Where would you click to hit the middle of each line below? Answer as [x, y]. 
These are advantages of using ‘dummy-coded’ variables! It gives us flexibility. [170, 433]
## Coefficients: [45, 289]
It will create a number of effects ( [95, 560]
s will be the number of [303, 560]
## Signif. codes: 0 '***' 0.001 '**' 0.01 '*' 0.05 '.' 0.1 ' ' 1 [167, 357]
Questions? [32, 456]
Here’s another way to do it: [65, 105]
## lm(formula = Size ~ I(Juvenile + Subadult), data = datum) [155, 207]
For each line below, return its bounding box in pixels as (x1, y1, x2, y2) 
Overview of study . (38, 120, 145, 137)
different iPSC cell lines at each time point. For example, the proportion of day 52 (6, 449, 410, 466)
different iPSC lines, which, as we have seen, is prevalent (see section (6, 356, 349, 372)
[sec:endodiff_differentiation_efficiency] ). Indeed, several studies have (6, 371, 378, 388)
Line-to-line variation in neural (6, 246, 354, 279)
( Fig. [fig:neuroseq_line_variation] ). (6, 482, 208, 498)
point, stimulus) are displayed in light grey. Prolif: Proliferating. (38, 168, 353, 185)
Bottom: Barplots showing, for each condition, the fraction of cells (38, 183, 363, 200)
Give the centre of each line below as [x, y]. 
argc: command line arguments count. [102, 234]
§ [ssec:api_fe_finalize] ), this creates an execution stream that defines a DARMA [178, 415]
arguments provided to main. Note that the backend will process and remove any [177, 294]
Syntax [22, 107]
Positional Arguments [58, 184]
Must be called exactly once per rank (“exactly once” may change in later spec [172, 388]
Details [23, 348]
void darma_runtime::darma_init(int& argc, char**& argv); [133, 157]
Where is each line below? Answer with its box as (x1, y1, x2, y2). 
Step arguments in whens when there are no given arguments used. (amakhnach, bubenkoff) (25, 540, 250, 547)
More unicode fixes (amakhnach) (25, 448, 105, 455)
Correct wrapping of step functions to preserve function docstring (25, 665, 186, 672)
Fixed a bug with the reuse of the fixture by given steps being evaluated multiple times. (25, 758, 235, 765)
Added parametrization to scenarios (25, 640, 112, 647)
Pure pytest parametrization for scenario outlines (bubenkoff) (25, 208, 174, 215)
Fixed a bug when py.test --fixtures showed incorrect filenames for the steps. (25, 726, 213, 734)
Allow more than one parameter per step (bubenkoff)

===============

Give the entries again in full, with nothing changed.

**ANSWER TO THE EXERCISE**
Where would you click to hit the middle of each line below? Answer as [x, y]. 
These are advantages of using ‘dummy-coded’ variables! It gives us flexibility. [170, 433]
## Coefficients: [45, 289]
It will create a number of effects ( [95, 560]
s will be the number of [303, 560]
## Signif. codes: 0 '***' 0.001 '**' 0.01 '*' 0.05 '.' 0.1 ' ' 1 [167, 357]
Questions? [32, 456]
Here’s another way to do it: [65, 105]
## lm(formula = Size ~ I(Juvenile + Subadult), data = datum) [155, 207]
For each line below, return its bounding box in pixels as (x1, y1, x2, y2) 
Overview of study . (38, 120, 145, 137)
different iPSC cell lines at each time point. For example, the proportion of day 52 (6, 449, 410, 466)
different iPSC lines, which, as we have seen, is prevalent (see section (6, 356, 349, 372)
[sec:endodiff_differentiation_efficiency] ). Indeed, several studies have (6, 371, 378, 388)
Line-to-line variation in neural (6, 246, 354, 279)
( Fig. [fig:neuroseq_line_variation] ). (6, 482, 208, 498)
point, stimulus) are displayed in light grey. Prolif: Proliferating. (38, 168, 353, 185)
Bottom: Barplots showing, for each condition, the fraction of cells (38, 183, 363, 200)
Give the centre of each line below as [x, y]. 
argc: command line arguments count. [102, 234]
§ [ssec:api_fe_finalize] ), this creates an execution stream that defines a DARMA [178, 415]
arguments provided to main. Note that the backend will process and remove any [177, 294]
Syntax [22, 107]
Positional Arguments [58, 184]
Must be called exactly once per rank (“exactly once” may change in later spec [172, 388]
Details [23, 348]
void darma_runtime::darma_init(int& argc, char**& argv); [133, 157]
Where is each line below? Answer with its box as (x1, y1, x2, y2). 
Step arguments in whens when there are no given arguments used. (amakhnach, bubenkoff) (25, 540, 250, 547)
More unicode fixes (amakhnach) (25, 448, 105, 455)
Correct wrapping of step functions to preserve function docstring (25, 665, 186, 672)
Fixed a bug with the reuse of the fixture by given steps being evaluated multiple times. (25, 758, 235, 765)
Added parametrization to scenarios (25, 640, 112, 647)
Pure pytest parametrization for scenario outlines (bubenkoff) (25, 208, 174, 215)
Fixed a bug when py.test --fixtures showed incorrect filenames for the steps. (25, 726, 213, 734)
Allow more than one parameter per step (bubenkoff)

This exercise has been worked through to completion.